En concordancia con la propuesta del informe de la comisión investigadora que preside el edil Luis Guarino, la Junta Departamental decidió anoche, con el voto del Frente Amplio y el Partido Nacional, elevar los hechos a la Justicia Penal. El proyecto general contó también con un voto colorado, el de la Lista 115 (Coutinho), sector que posteriormente se abstuvo, como el resto de la bancada del partido, de votar el articulado en particular.
El edil Guarino reseñó lo actuado por la investigadora y afirmó que la administración anterior archivó la investigación al entender que no se pudo probar si hubo desaparición o robo de piezas, porque no había inventario (el que databa del año 1994 no apareció, como tampoco ninguna de las copias que se sabe que había), o se podían hallar dentro de una biblioteca de madera que «por su antigüedad y estado no era posible abrir». Asimismo brindó todos los detalles de lo actuado, incluso los nombres de los funcionarios entrevistados en referencia al tema.
Dejó entrever la posibilidad de que hubieran actuado «algunos vivos organizados» que, sabiendo que no existía un inventario y por lo tanto era difícil probar la falta de piezas, actuaron libremente. Lo que sí se constató que hubo falta de control y de eficiencia en la seguridad para custodiar los bienes de la población de Salto que integran los museos.

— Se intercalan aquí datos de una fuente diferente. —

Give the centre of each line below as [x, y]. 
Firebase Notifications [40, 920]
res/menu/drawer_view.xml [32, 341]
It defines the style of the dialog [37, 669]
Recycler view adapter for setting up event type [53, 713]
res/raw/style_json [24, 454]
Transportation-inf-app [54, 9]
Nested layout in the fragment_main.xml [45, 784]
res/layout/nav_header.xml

Entre las piezas sustraídas, Guarino mencionó un reloj de oro para dama, infinidad de medallas de oro, plata y marfil, la espada del general Córdoba, dos estribos de metal blanco y varios objetos más. En otros casos, las piezas originales fueron cambiadas por baratijas, y algunas de las desapariciones evidencian que no pudieron ser llevadas por una sola persona, porque en algunos casos los objetos se hallaban en vitrinas u otros lugares a los que no puede acceder una persona por sí sola.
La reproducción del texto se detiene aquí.